WHY YOU GOTTA BE SOOO M E A N.


----------



## sneakygroundbuzzard (Nov 1, 2012)

mmmmmmmmmmmmmmm them looks tasty

are they realy as good as everyone here says?

would like to find out for my self


----------



## youngdon (Mar 10, 2010)

The stuff Rodney smokes is better than that. I've been lucky enough to have some the last few years , I Seal it tight (the smell will alert them)after opening it and then hide it.


----------



## Bigdrowdy1 (Jan 29, 2010)

220swift said:


> Oh ya I not only smell them, my taste buds are saying more, more.........


You want more!!! Does this help???

Smoking and cooling









While I am inside packing and tasting for assured goodness !!!!









My whole house smells of smoked meats!!

:smile:

ENJOY!!!!!


----------



## Bigdrowdy1 (Jan 29, 2010)

Bought to much pork just going to have to smoke these while i am at it !

Wonder how close Bar-d is???


----------



## Ruger (Jan 22, 2011)

Can't take it anymore!!!!! Gonna have to unfollow this post, making me too hungry!


----------



## bar-d (Feb 3, 2010)

Can't talk right now. Drooling on the keyboard.

:hunter:


----------



## Bigdrowdy1 (Jan 29, 2010)

And here Danny, I had you a Ice Cold one waiting on you and a block of Jalapeno cheese and the Cajun sausage is about ready to pull and lots of crackers!!!


----------



## youngdon (Mar 10, 2010)

Yeah thank god I got The water/ drool proof case for my phone


----------



## Jonbnks (Jan 21, 2012)

Those look great and I bet they taste even better.


----------



## Rick Howard (Feb 25, 2012)

I remember the entire half a day mine lasted....... Delicious!


----------



## sneakygroundbuzzard (Nov 1, 2012)

you guys are making me very jealous

and hungry lol


----------



## hassell (Feb 9, 2010)

Some mighty fine looking products there, not a pic.
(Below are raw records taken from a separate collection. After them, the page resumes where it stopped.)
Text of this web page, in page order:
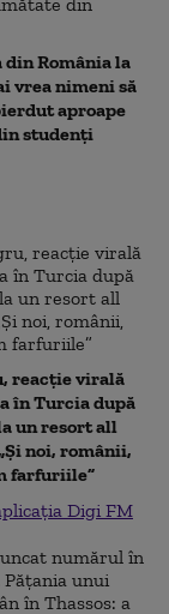
România la
vrea nimeni să
aproape
studenţi
reacție virală
în Turcia după
un resort all
noi, românii,
farfuriile”
Digi FM

I like to look at before I go to work and have to listen to the growling.


----------



## bar-d (Feb 3, 2010)

Bigdrowdy1 said:


> And here Danny, I had you a Ice Cold one waiting on you and a block of Jalapeno cheese and the Cajun sausage is about ready to pull and lots of crackers!!!


Dagnabbit!

:hunter:


----------